Two Democrat-supporting journalists embedded themselves in the Clinton campaign so they could write an insider account of her historic victory, but ended up with a brutal assessment of just how poor Hillary was as a candidate and how terribly her staff stuffed it up.
Peter Gregory
The House of Government: A Saga of the Russian Revolution by Yuri Slezkine
Released for the 100 year anniversary of the October Revolution, Berkeley historian Yuri Slezkine’s 1,100 page The House of Government chronicles the lives of elite Bolsheviks and their families from their early days of revolutionary awakening and the overthrow of the Tsar, through to their children’s loss of faith.
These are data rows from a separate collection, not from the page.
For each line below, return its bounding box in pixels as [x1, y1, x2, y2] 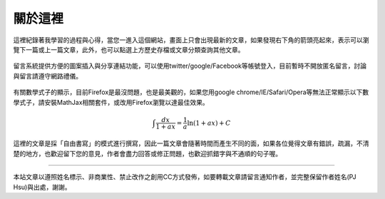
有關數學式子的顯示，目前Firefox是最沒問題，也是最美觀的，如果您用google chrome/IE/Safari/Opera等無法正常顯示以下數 [13, 88, 369, 96]
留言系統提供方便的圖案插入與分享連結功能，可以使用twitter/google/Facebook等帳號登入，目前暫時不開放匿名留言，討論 [13, 61, 367, 71]
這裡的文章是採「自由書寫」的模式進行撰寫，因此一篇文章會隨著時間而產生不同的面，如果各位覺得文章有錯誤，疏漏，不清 [13, 139, 369, 148]
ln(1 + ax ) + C [187, 118, 231, 127]
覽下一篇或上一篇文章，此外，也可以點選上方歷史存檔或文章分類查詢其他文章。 [13, 45, 245, 53]
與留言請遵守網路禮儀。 [13, 71, 82, 80]
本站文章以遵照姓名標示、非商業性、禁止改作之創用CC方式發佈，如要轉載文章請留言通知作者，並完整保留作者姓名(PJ [13, 173, 356, 181]
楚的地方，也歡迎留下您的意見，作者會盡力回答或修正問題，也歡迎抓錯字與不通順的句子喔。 [13, 149, 282, 158]

Successfully mimicking Tolstoy’s War and Peace, Slezkine argues that the Bolsheviks were “millenarian sectarians preparing for the apocalypse” rather than ideologues.
Morgan Begg
Martin Luther: The Man Who Rediscovered God and Changed the World by Eric Metaxas
One of my favourite writers, the acclaimed Eric Metaxas – who has previously written bestselling works on Dietrich Bonhoeffer and William Wilberforce – turns his attention to Martin Luther who 500 years ago this year kick-started the Protestant Reformation and whose monumental faith, Metaxas controversially argues, gave birth to the ideas of faith, virtue and freedom that today lie at the heart of Western Civilisation.